- **Requirement**:
Give back the line where "regularization was attempted" appears and all the lines after it until the listing ends, unchanged and with nothing else.

- **Records for the task**:
[Start of Attachment]

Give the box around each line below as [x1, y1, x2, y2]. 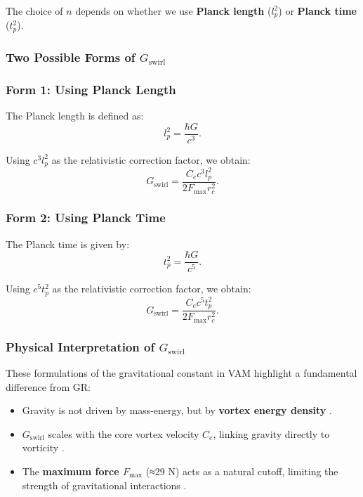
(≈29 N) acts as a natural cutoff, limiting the [145, 463, 338, 478]
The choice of [6, 4, 63, 18]
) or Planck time [278, 4, 357, 18]
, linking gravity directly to [213, 426, 330, 441]
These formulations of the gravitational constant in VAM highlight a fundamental [6, 365, 357, 380]
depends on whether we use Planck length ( [75, 4, 272, 18]
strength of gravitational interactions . [22, 477, 187, 492]
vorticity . [22, 440, 65, 455]
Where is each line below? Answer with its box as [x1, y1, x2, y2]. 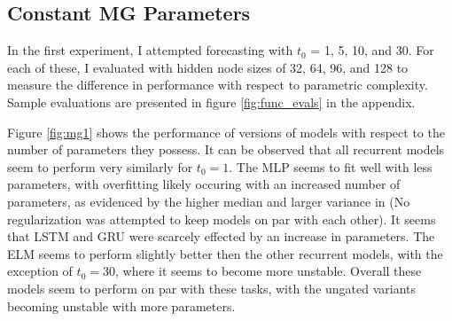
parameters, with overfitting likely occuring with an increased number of [7, 175, 401, 193]
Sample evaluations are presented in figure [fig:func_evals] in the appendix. [7, 92, 416, 111]
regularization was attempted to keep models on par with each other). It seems [7, 209, 436, 228]
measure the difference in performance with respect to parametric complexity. [7, 75, 428, 94]
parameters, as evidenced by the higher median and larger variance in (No [7, 192, 410, 210]
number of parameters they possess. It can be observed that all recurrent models [7, 140, 445, 159]
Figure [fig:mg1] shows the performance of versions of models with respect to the [7, 122, 445, 141]
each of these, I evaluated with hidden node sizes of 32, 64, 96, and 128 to [7, 58, 409, 76]

[End of Attachment]

- **Solution for this task**:
regularization was attempted to keep models on par with each other). It seems [7, 209, 436, 228]
measure the difference in performance with respect to parametric complexity. [7, 75, 428, 94]
parameters, as evidenced by the higher median and larger variance in (No [7, 192, 410, 210]
number of parameters they possess. It can be observed that all recurrent models [7, 140, 445, 159]
Figure [fig:mg1] shows the performance of versions of models with respect to the [7, 122, 445, 141]
each of these, I evaluated with hidden node sizes of 32, 64, 96, and 128 to [7, 58, 409, 76]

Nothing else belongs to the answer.